TASK OBJECTIVE = What you should give back is a precise copy of the lines below from the one containing "en) (109, 213)" through the one containing "New client secret: my-secret (36, 187)", with no pictures.

── RECORDS TO PROCESS ──

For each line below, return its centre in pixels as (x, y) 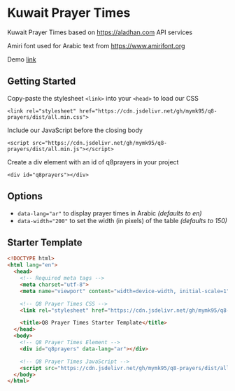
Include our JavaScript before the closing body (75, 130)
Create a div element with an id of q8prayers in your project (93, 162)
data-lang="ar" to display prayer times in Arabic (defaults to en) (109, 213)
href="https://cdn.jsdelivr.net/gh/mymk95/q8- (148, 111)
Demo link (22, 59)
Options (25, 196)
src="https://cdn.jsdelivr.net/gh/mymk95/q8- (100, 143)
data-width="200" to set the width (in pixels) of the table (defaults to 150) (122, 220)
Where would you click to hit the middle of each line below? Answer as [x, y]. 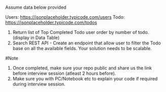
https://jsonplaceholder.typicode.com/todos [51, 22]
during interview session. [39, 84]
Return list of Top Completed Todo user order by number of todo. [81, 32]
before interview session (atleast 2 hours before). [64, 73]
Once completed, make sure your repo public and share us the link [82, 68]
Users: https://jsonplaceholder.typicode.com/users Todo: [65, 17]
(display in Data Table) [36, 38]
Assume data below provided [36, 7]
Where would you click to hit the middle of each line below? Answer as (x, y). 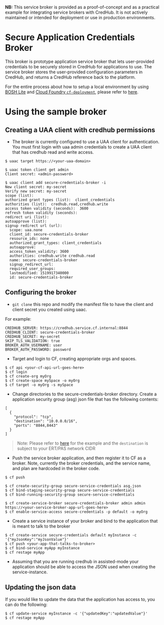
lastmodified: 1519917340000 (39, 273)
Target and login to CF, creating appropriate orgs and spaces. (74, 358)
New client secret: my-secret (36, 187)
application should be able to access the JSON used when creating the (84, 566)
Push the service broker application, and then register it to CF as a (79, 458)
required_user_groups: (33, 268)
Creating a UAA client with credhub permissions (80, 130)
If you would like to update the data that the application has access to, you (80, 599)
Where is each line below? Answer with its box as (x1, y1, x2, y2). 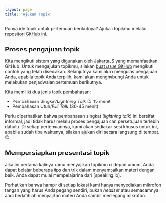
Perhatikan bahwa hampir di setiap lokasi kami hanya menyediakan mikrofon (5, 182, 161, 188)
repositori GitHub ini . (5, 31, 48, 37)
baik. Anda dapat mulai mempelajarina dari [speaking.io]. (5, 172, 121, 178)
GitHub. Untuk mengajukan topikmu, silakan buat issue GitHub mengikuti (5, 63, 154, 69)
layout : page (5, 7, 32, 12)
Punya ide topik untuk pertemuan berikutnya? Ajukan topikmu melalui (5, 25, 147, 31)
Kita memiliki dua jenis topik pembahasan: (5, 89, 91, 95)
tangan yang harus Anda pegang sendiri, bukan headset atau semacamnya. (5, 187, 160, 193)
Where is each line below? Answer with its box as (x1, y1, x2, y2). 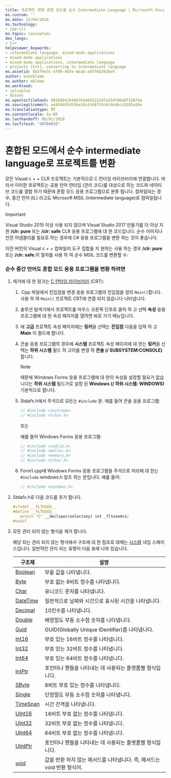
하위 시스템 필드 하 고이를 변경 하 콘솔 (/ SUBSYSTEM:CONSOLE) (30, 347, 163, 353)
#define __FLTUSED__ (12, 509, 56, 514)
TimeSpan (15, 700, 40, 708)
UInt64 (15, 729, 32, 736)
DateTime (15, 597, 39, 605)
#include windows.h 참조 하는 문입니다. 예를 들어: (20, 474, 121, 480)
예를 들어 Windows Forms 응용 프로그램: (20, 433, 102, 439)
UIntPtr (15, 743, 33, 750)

───
── RECORDS TO PROCESS ──

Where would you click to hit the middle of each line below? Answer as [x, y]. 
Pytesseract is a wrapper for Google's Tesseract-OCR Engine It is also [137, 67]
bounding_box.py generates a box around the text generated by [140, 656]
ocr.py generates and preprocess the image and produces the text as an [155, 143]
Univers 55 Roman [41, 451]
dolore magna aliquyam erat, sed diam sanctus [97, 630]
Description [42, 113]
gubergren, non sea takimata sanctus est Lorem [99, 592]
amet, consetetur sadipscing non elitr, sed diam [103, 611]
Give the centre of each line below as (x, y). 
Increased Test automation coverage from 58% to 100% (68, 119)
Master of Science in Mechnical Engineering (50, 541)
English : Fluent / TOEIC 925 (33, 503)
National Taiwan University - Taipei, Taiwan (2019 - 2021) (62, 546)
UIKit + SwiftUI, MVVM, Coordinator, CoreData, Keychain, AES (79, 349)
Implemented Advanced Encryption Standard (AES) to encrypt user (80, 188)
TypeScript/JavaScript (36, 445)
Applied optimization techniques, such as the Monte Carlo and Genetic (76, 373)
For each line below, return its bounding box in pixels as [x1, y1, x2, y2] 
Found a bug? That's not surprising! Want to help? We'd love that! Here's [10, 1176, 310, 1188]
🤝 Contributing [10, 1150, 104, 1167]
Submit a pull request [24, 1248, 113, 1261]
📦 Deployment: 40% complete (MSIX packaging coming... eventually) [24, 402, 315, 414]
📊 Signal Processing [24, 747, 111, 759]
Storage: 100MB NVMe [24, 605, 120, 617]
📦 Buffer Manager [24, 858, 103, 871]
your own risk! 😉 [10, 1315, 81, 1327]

───

RESPONSE AREA =
data-lang="ar" to display prayer times in Arabic (defaults to en) (109, 213)
href="https://cdn.jsdelivr.net/gh/mymk95/q8- (148, 111)
Demo link (22, 59)
Options (25, 196)
src="https://cdn.jsdelivr.net/gh/mymk95/q8- (100, 143)
data-width="200" to set the width (in pixels) of the table (defaults to 150) (122, 220)
Where would you click to hit the middle of each line below? Answer as [x, y]. 
https://jsonplaceholder.typicode.com/todos [51, 22]
during interview session. [39, 84]
Return list of Top Completed Todo user order by number of todo. [81, 32]
before interview session (atleast 2 hours before). [64, 73]
Once completed, make sure your repo public and share us the link [82, 68]
Users: https://jsonplaceholder.typicode.com/users Todo: [65, 17]
(display in Data Table) [36, 38]
Assume data below provided [36, 7]
Where would you click to hit the middle of each line below? Answer as (x, y). 
lastmodified: 1519917340000 (39, 273)
Target and login to CF, creating appropriate orgs and spaces. (74, 358)
New client secret: my-secret (36, 187)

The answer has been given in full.